Only recently can I honestly say I accept my spouse the way he is.
I'm no longer interested in "changing" anything about him. That's the way he is. 

I go out of my way to say thank you when he does do something.
Just to be courteous. That is how you treat a good room-mate. Or a friend. Or a co-worker. And how I would want to be treated.

I guess if you can get past resentment, and not take it out on your partner, that's how life would be. It's a much more enjoyable life. 

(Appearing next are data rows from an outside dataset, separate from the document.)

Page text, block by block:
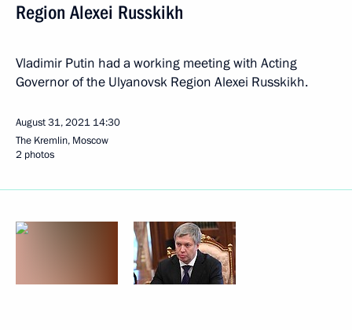
Region Alexei Russkikh
Vladimir Putin had a working meeting with Acting
Governor of the Ulyanovsk Region Alexei Russkikh.
August 31, 2021 14:30
The Kremlin, Moscow
2 photos

But yes, it's a good thing to practice gratitude and appreciation. 
Even if you don't like the person you are living with.


----------



## ScaredandUnsure (Nov 17, 2011)

I accept my fiance for who he is. And I appreciate him very much. I would never try to change him, and I don't think he'd ever try to change me. I would hope, that if we had any problems, that we'd make changes together to improve our relationship. But never try to change him.


----------



## LovesHerMan (Jul 28, 2011)

Everyone has faults. The key is to choose a partner whose faults you can live with.

We do teach people how to treat us. If you ignore a partner's lack of effort in the marriage, then you are telling them that you will accept this behavior. I hate divorce, but unfortunately some people will not change unless they realize that their spouse is willing to divorce over a spouse who will not pull their weight in the relationship.


----------



## Mavash. (Jan 26, 2012)

It took me a long time to get to a place of acceptance. I was queen of blaming all my life problems on him. Turns out I should have been looking in the mirror instead.

So to answer your question...yes I now fully accept my husband just as he is.


----------